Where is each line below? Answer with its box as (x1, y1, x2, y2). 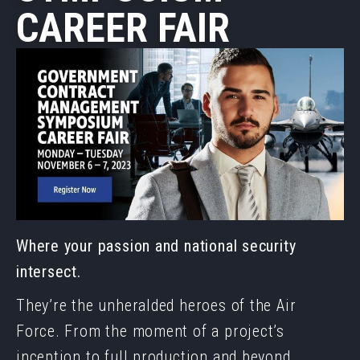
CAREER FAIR (16, 5, 230, 51)
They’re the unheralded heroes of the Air (16, 296, 297, 316)
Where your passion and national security (16, 236, 297, 256)
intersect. (16, 262, 81, 282)
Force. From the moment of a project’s (16, 321, 285, 342)

**WHAT THE EXERCISE ASKS**
Give back the data verbatim. The pictures are not part of the copy.

**SOLUTION BELOW**
Where is each line below? Answer with its box as (x1, y1, x2, y2). 
CAREER FAIR (16, 5, 230, 51)
They’re the unheralded heroes of the Air (16, 296, 297, 316)
Where your passion and national security (16, 236, 297, 256)
intersect. (16, 262, 81, 282)
Force. From the moment of a project’s (16, 321, 285, 342)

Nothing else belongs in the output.